И этот в общем-то правильный вывод подливает масла в огонь, будоражит незрелые головы.

— Братцы! — говорит один из пилотов. — Мы опоздали. Противник уже не тот, не с кем серьезно помериться силами.

Будто ножом кольнул. Откуда оно, такое самомнение? Откуда такое пренебрежение к противнику, пока еще очень сильному? Нет, с этим мириться нельзя. С этим недалеко до беды. Меня всегда возмущает нескромность, всегда беспокоит недооценка противника. Строго говорю:

— Летчики! Вы абсолютно не правы. Пока существует враг, существует и угроза. Будьте внимательны и осторожны.
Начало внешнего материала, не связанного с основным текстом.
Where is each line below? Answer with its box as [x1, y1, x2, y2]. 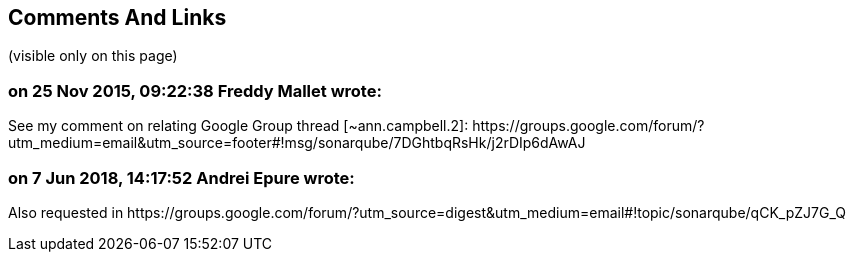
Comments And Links [8, 5, 227, 30]
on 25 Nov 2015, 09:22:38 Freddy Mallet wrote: [8, 80, 382, 101]
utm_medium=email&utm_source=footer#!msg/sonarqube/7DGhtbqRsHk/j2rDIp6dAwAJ [8, 134, 586, 152]
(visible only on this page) [8, 47, 178, 65]
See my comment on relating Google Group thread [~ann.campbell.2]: [8, 117, 469, 135]
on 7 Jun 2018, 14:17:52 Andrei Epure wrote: [8, 167, 355, 188]
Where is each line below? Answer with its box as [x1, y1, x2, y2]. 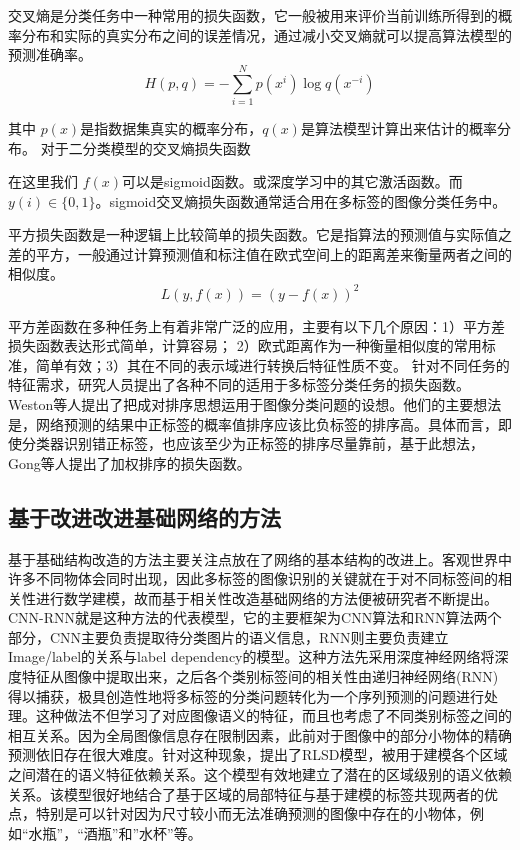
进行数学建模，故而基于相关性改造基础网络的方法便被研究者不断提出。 [35, 587, 498, 608]
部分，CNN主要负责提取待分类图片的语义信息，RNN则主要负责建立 [8, 626, 449, 647]
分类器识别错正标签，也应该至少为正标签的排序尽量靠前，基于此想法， [21, 433, 484, 454]
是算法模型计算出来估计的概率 [300, 117, 497, 138]
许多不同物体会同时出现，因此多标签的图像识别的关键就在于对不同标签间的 [8, 568, 498, 589]
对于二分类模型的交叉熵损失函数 [40, 137, 251, 158]
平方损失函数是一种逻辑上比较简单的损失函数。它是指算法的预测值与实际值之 [8, 224, 512, 245]
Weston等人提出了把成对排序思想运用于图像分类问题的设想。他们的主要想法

Будьте бдительны в воздухе. Вспомните, сколько мы потеряли людей, и каких! Настоящих воздушных бойцов.

Надо посмотреть, что там творится над Эстергомом. Почему у пилотов сложилось такое мнение, что «противник уже не тот…»

Взлетаем звеном. Я и Иван Табаков идем впереди. Правее, сзади и выше нас — Иван Шаменков и Юра Орлов. Высота две с половиной тысячи метров. Оглянувшись назад, неожиданно вижу пару Ме-109. Вот это нас подловили! Они бы уже открыли огонь по замыкающей паре, но дистанция пока еще велика — не менее тысячи метров.

— Шаменков? Орлов? Сзади пара «худых»…

Вот незадача — не слышат меня. Ни тот, ни другой на предупреждение не реагируют. Как хорошо, что мы идем на повышенной скорости — атака фашистов затянется, и я успею помочь Шаменкову, отсеку от них вражеских летчиков. Кажется, они не видят меня, и мне это сделать будет не трудно.